YOUR OBJECTIVE –
The required output is the exact run of lines in the listing below from the line holding "Javier Blasco (27, 39)" through the line holding "title : Building", with no pictures.

--- SOURCE INFORMATION Enclosed Below ---

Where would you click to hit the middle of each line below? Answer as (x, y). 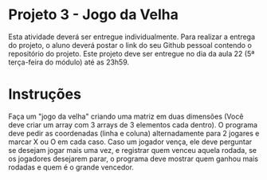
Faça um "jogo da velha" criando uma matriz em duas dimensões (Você (126, 116)
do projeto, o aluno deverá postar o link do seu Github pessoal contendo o (130, 45)
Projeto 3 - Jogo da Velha (94, 15)
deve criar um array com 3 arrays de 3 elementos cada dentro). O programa (133, 124)
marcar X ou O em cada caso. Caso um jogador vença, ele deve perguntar (130, 142)
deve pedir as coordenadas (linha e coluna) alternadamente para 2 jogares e (134, 133)
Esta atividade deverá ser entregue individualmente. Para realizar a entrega (132, 37)
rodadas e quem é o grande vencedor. (71, 167)
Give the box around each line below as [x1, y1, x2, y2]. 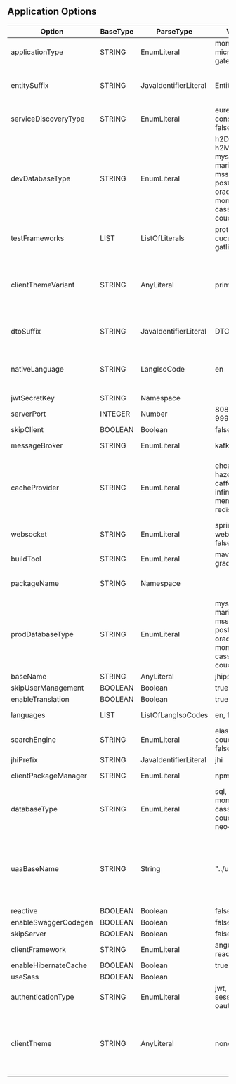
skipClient [11, 424, 44, 434]
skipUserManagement [11, 683, 84, 693]
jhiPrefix [11, 755, 39, 764]
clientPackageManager [11, 771, 88, 781]
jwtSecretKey [11, 393, 55, 403]
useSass [11, 972, 39, 981]
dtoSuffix [11, 326, 41, 336]
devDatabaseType [11, 174, 71, 183]
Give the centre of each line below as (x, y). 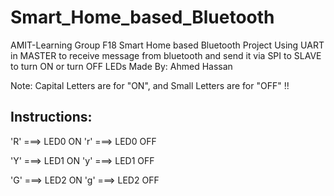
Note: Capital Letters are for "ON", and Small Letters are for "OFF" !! (150, 85)
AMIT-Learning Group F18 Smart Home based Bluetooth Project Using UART (167, 45)
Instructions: (51, 117)
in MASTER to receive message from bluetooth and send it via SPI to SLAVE (166, 55)
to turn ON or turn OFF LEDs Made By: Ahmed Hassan (121, 66)
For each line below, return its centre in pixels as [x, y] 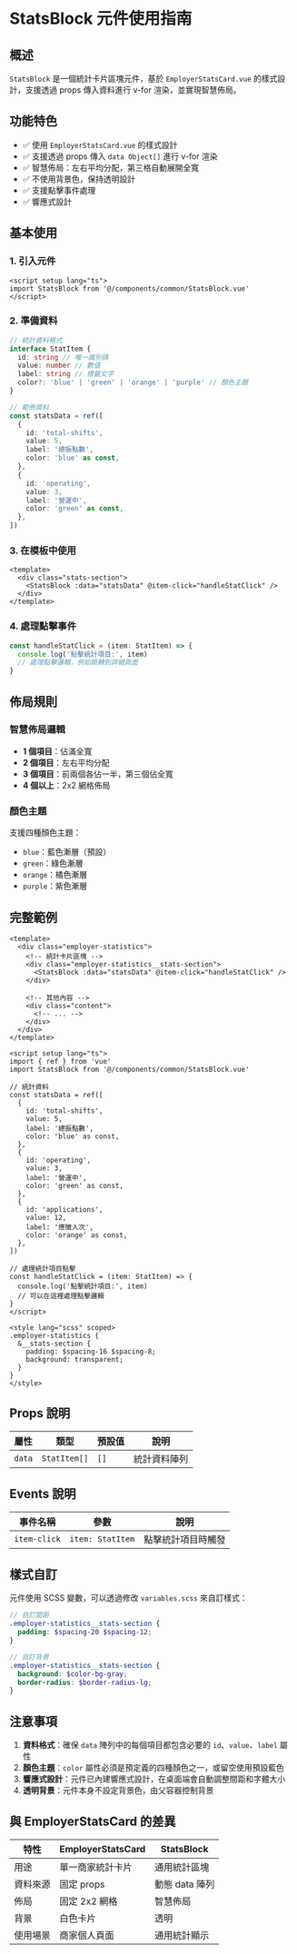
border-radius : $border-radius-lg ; [85, 1682]
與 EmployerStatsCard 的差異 [93, 1822]
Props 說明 [40, 1413]
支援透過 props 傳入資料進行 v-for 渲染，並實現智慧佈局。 [133, 90]
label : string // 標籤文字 [66, 374]
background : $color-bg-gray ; [73, 1674]
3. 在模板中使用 [43, 550]
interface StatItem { [50, 349]
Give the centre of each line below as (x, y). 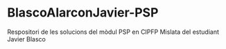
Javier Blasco (27, 39)
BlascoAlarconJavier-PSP (83, 13)
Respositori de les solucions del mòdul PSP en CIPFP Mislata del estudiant (113, 32)
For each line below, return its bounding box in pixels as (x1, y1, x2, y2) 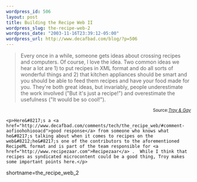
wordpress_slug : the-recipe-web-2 (6, 25, 91, 31)
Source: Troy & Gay (152, 107, 191, 113)
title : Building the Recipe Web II (6, 19, 93, 25)
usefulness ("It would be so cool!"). (20, 96, 106, 103)
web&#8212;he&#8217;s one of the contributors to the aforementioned (6, 138, 180, 144)
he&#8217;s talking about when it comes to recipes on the (6, 133, 154, 139)
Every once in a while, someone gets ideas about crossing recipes (20, 52, 181, 59)
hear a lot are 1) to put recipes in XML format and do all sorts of (20, 65, 174, 71)
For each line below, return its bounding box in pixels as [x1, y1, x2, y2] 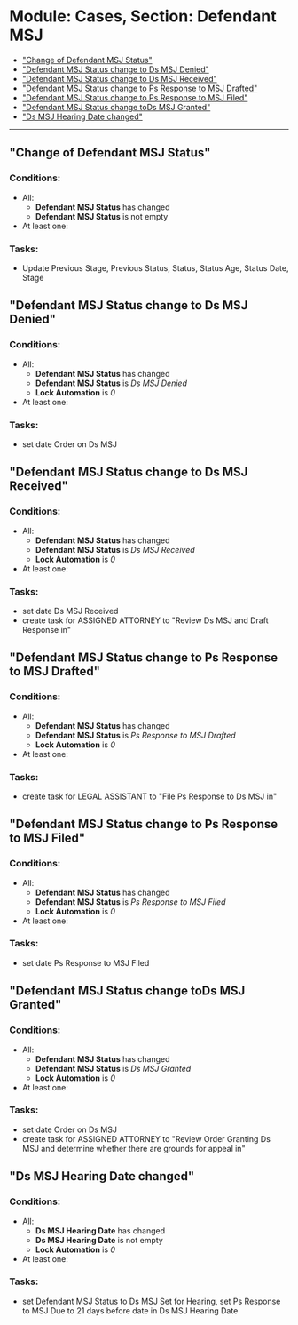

--- End of Enclosed SOURCE INFORMATION ---

EXERCISE RESULT –
Javier Blasco (27, 39)
BlascoAlarconJavier-PSP (83, 13)
Respositori de les solucions del mòdul PSP en CIPFP Mislata del estudiant (113, 32)
For each line below, return its bounding box in pixels as (x1, y1, x2, y2) 
wordpress_slug : the-recipe-web-2 (6, 25, 91, 31)
Source: Troy & Gay (152, 107, 191, 113)
title : Building the Recipe Web II (6, 19, 93, 25)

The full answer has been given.